> **The problem**
Once the pictures are set aside, reproduce the entries below exactly.

Stored data
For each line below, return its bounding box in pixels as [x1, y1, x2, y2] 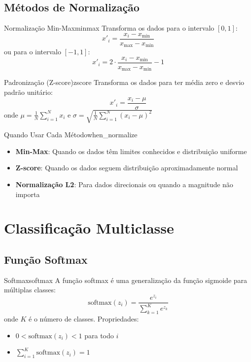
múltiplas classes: [4, 284, 56, 295]
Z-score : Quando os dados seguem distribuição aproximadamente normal [15, 162, 238, 173]
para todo [84, 330, 114, 340]
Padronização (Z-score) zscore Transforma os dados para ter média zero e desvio [4, 77, 245, 87]
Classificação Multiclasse [4, 218, 174, 238]
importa [15, 189, 40, 199]
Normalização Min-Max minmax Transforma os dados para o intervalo [4, 23, 215, 33]
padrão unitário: [4, 87, 53, 97]
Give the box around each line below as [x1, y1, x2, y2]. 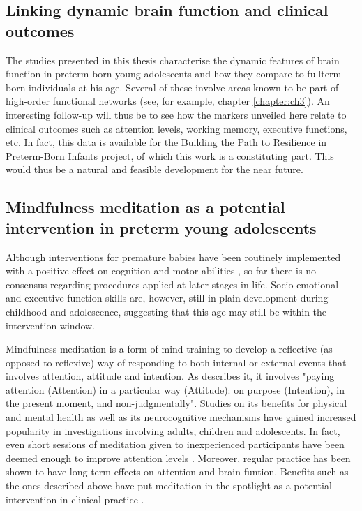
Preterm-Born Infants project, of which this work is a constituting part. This [6, 148, 334, 163]
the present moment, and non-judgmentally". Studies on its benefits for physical [6, 396, 347, 410]
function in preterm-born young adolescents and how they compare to [6, 66, 304, 81]
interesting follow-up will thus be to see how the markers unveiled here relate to [6, 107, 347, 121]
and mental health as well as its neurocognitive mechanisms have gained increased [6, 410, 356, 424]
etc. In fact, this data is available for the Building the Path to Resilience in [6, 135, 327, 149]
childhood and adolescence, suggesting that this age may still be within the [6, 304, 327, 318]
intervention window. [6, 318, 96, 332]
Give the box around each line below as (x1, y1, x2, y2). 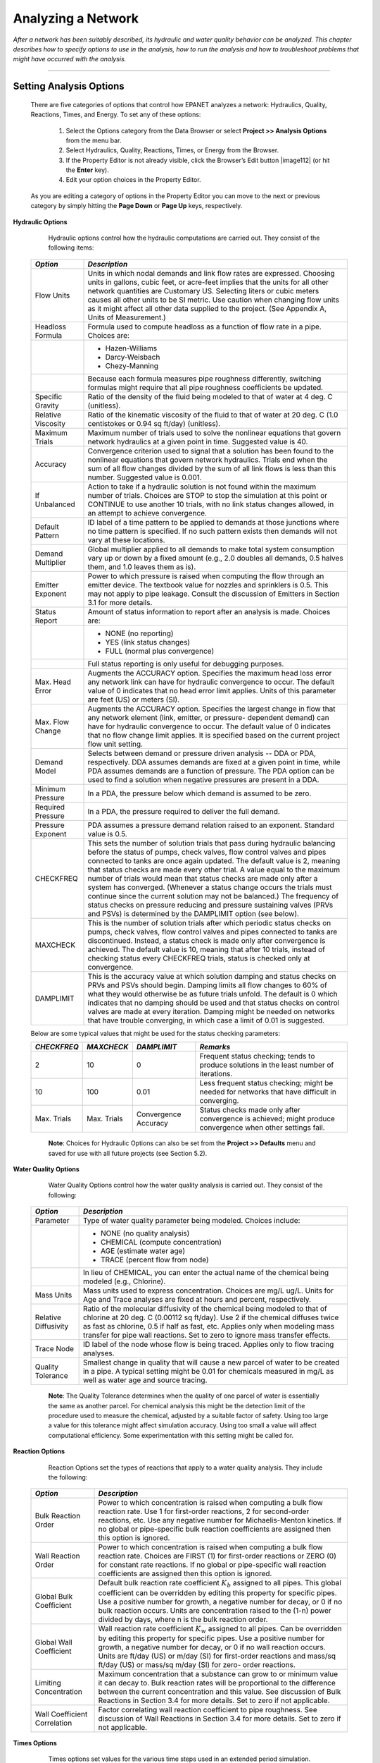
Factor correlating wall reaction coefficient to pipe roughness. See (98, 1705, 317, 1715)
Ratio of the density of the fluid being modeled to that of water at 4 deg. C (87, 391, 334, 401)
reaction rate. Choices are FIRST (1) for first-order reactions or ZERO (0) (98, 1551, 337, 1561)
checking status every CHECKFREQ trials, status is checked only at (87, 953, 310, 963)
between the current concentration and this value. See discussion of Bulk (98, 1687, 341, 1697)
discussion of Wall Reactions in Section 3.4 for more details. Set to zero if (98, 1714, 341, 1724)
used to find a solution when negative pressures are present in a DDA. (87, 774, 319, 784)
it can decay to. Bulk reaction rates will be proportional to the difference (98, 1678, 336, 1688)

> **Answer box**
For each line below, return its bounding box in pixels as [x1, y1, x2, y2] 
múltiplas classes: [4, 284, 56, 295]
Z-score : Quando os dados seguem distribuição aproximadamente normal [15, 162, 238, 173]
para todo [84, 330, 114, 340]
Padronização (Z-score) zscore Transforma os dados para ter média zero e desvio [4, 77, 245, 87]
Classificação Multiclasse [4, 218, 174, 238]
importa [15, 189, 40, 199]
Normalização Min-Max minmax Transforma os dados para o intervalo [4, 23, 215, 33]
padrão unitário: [4, 87, 53, 97]
Give the box around each line below as [x1, y1, x2, y2]. 
Preterm-Born Infants project, of which this work is a constituting part. This [6, 148, 334, 163]
the present moment, and non-judgmentally". Studies on its benefits for physical [6, 396, 347, 410]
function in preterm-born young adolescents and how they compare to [6, 66, 304, 81]
interesting follow-up will thus be to see how the markers unveiled here relate to [6, 107, 347, 121]
and mental health as well as its neurocognitive mechanisms have gained increased [6, 410, 356, 424]
etc. In fact, this data is available for the Building the Path to Resilience in [6, 135, 327, 149]
childhood and adolescence, suggesting that this age may still be within the [6, 304, 327, 318]
intervention window. [6, 318, 96, 332]
Give the box around each line below as (x1, y1, x2, y2). 
Factor correlating wall reaction coefficient to pipe roughness. See (98, 1705, 317, 1715)
Ratio of the density of the fluid being modeled to that of water at 4 deg. C (87, 391, 334, 401)
reaction rate. Choices are FIRST (1) for first-order reactions or ZERO (0) (98, 1551, 337, 1561)
checking status every CHECKFREQ trials, status is checked only at (87, 953, 310, 963)
between the current concentration and this value. See discussion of Bulk (98, 1687, 341, 1697)
discussion of Wall Reactions in Section 3.4 for more details. Set to zero if (98, 1714, 341, 1724)
used to find a solution when negative pressures are present in a DDA. (87, 774, 319, 784)
it can decay to. Bulk reaction rates will be proportional to the difference (98, 1678, 336, 1688)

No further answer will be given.